OTTAWA, ONTARIO -- (Marketwired) -- 07/25/14 -- DragonWave Inc. (the "Company") (TSX:DWI)(NASDAQ:DRWI), a leading global supplier of packet microwave radio systems for mobile and access networks, announced it has priced an underwritten public offering (the "Offering") of 13,850,000 units (each a "Unit") at a price to the public of C$1.80 per Unit, for gross proceeds of approximately C$25 million. CIBC is acting as the sole book-runner for the offering and H.C. Wainwright & Co., LLC is acting as lead manager (together, the "Underwriters"). The Company has also granted the Underwriters an option, exercisable at the offering price for a period of 30 days following the closing of the Offering, to purchase up to an additional 15% of the issue to cover over-allotments, if any.

The Company intends to use the net proceeds from the Offering to strengthen its balance sheet, to fund working capital and for general corporate purposes.

Under the terms of the Offering, each Unit consists of one common share (each, an "Offered Share") and one half of one warrant (each whole warrant, a "Warrant"). Each whole Warrant entitles the holder thereof to purchase one common share of the Company at an exercise price of C$2.25 for a period of two years from the closing date of the Offering, subject to acceleration and adjustment. The Offered Shares and Warrants are immediately separable. The Company intends to apply to list the Warrants on the NASDAQ Stock Market ("NASDAQ") and the Toronto Stock Exchange ("TSX"). There is no guarantee that the Warrants will be listed on NASDAQ or the TSX. The Company expects that any exercise of the Warrants will result in the cash proceeds from the exercise of such Warrants being paid to the Company.

The Offering is expected to close on or about August 1, 2014, subject to customary closing conditions, including the approval of the TSX and NASDAQ with respect to the Offered Shares and the shares issuable upon exercise of the Warrants.

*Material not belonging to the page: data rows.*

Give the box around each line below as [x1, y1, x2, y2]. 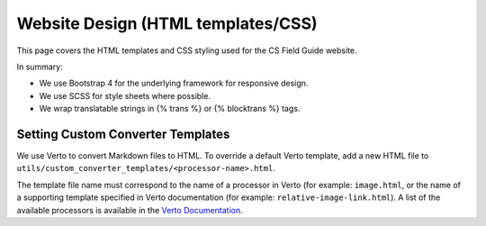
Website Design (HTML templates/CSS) [16, 14, 319, 33]
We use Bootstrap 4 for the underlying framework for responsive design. [39, 77, 309, 89]
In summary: [16, 61, 63, 72]
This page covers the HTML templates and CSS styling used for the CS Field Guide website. [16, 45, 357, 56]
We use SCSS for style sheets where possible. [39, 90, 211, 101]
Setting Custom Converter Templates [16, 126, 230, 141]
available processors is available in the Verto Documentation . [16, 204, 243, 215]
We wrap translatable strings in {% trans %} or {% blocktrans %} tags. [39, 104, 301, 114]
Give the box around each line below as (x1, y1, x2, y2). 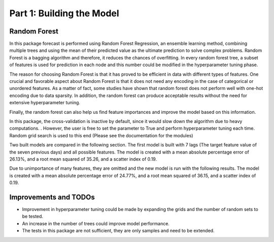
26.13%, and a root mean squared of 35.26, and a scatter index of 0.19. (9, 156, 157, 162)
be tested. (22, 214, 43, 220)
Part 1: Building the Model (9, 8, 119, 19)
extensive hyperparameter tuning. (9, 100, 81, 106)
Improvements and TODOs (9, 193, 95, 201)
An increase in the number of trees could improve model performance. (22, 220, 170, 226)
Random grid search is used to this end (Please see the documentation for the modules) (9, 132, 193, 138)

The Offering is being conducted in the United States pursuant to the Company's effective shelf registration statement filed with the SEC on August 29, 2013 and in Canada pursuant to a final short form base shelf prospectus dated August 29, 2013 filed with the securities regulatory authorities in each of the provinces of Canada, other than Quebec, in each case as supplemented by a preliminary prospectus supplement. In addition, to the extent necessary to cover shares issuable upon exercise of the Warrants, the Company intends to use, once effective in the United States and Canada, the Company's new shelf registration statement filed with the SEC on July 24, 2014 and the securities regulatory authorities in each of the provinces of Canada, other than Quebec, in each case as supplemented by a prospectus supplement. A final prospectus supplement will also be filed with the SEC and the securities commissions in each of the provinces of Canada, other than Quebec. The final prospectus supplement may be obtained by visiting the SEC's website at www.sec.gov, on SEDAR at www.sedar.com or from CIBC or H.C. Wainwright & Co. LLC by sending an email to michelene.dougherty@cibc.ca, for Canadian investors, or from CIBC or H.C. Wainwright at useprospectus@us.cibc.com or placements@hcwco.com, for United States investors.

About DragonWave

DragonWave® is a leading provider of high-capacity packet microwave solutions that drive next-generation IP networks. DragonWave's carrier-grade point-to-point packet microwave systems transmit broadband voice, video and data, enabling service providers, government agencies, enterprises and other organizations to meet their increasing bandwidth requirements rapidly and affordably. The principal application of DragonWave's products is wireless network backhaul, including a range of products ideally suited to support the emergence of underlying small cell networks. Additional solutions include leased line replacement, last mile fiber extension and enterprise networks. DragonWave's corporate headquarters is located in Ottawa, Ontario, with sales locations in Europe, Asia, the Middle East and North America. For more information, visit http://www.dragonwaveinc.com.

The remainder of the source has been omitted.